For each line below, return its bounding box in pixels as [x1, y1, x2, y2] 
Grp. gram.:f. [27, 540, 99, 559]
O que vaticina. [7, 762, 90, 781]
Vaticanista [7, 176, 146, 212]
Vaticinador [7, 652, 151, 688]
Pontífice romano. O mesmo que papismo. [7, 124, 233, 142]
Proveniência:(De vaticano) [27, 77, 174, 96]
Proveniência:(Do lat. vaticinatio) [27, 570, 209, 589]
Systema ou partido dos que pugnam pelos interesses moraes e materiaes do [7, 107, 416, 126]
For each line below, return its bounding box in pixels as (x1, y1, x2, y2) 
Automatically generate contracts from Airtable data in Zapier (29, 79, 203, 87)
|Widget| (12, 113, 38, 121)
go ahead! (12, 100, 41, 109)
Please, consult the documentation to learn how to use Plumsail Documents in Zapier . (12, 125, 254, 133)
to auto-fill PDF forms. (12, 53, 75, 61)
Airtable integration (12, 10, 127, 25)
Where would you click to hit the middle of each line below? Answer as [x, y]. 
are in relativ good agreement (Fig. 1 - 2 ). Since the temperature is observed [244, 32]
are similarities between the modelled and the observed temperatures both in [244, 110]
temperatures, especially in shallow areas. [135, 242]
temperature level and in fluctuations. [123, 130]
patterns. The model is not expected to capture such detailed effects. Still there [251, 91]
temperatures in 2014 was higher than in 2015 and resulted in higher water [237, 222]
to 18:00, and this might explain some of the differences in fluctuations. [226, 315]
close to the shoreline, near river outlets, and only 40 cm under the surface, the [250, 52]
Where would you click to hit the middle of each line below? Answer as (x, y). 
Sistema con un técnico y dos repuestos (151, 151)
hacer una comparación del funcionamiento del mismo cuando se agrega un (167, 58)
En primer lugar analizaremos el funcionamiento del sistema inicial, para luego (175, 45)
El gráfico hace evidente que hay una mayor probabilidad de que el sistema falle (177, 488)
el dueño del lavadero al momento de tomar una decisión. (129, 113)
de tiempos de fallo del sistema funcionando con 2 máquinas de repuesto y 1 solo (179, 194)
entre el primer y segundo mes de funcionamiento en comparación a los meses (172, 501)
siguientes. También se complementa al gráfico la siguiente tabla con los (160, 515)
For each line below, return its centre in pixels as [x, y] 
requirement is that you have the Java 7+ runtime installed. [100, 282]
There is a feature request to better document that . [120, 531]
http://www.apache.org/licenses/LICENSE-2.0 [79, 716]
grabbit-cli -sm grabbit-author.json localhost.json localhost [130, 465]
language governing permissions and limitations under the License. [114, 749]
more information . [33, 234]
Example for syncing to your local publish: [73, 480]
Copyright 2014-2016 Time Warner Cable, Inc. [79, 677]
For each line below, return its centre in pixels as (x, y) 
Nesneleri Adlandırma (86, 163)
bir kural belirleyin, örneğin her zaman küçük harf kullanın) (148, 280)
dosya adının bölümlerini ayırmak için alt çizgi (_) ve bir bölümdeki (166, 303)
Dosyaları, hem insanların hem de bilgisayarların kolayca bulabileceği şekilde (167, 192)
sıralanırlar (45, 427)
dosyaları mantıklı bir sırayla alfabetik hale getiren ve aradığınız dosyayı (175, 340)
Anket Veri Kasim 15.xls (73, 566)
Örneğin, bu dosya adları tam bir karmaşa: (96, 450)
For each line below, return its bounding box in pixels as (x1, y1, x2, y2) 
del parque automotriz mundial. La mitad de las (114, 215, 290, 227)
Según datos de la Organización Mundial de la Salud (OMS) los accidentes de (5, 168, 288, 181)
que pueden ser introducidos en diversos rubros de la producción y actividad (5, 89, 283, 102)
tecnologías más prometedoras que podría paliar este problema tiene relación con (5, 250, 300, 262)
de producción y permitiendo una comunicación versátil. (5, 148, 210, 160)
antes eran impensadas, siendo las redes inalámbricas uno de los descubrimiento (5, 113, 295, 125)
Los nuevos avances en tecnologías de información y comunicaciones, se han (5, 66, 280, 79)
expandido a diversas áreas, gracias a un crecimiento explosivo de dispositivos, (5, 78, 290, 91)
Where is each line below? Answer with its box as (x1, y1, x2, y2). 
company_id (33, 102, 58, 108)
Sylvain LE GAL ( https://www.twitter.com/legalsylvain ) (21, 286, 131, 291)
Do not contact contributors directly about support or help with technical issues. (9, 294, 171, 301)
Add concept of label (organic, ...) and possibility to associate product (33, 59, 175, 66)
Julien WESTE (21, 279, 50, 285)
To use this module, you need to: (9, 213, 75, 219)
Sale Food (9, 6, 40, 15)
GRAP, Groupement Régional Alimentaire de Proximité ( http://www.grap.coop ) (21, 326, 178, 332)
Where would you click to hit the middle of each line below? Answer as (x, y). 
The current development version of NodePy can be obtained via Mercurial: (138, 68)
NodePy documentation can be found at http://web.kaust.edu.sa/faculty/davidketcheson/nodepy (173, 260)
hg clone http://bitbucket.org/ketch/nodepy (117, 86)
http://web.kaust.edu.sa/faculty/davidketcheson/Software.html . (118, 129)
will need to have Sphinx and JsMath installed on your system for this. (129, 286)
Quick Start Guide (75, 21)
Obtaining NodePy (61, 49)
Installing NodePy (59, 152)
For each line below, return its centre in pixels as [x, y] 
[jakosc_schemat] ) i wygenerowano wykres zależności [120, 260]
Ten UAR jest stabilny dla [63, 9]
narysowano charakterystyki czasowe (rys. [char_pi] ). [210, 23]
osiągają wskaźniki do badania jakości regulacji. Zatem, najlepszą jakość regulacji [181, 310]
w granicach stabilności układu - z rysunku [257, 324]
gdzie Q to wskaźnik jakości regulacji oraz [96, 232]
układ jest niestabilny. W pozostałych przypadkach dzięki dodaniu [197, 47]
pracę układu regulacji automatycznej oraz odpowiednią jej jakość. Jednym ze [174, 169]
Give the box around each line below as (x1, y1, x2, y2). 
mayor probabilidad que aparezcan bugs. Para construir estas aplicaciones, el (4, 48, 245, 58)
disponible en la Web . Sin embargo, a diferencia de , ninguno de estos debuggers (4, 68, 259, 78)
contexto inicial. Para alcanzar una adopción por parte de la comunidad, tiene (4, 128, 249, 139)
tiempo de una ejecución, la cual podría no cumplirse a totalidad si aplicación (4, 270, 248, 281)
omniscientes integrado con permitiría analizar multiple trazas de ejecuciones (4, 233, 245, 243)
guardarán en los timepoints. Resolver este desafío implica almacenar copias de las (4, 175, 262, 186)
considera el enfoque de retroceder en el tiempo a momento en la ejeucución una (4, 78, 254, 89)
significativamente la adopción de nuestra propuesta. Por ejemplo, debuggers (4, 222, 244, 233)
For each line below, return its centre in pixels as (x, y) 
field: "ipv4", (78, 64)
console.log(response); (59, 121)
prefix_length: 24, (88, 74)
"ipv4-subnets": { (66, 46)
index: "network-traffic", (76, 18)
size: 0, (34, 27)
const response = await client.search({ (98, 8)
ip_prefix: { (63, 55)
------------------------------------------------------------
### Problem to work on
Look over the records above and say, with no extra words, how many lines include "observed".

### Written reply
2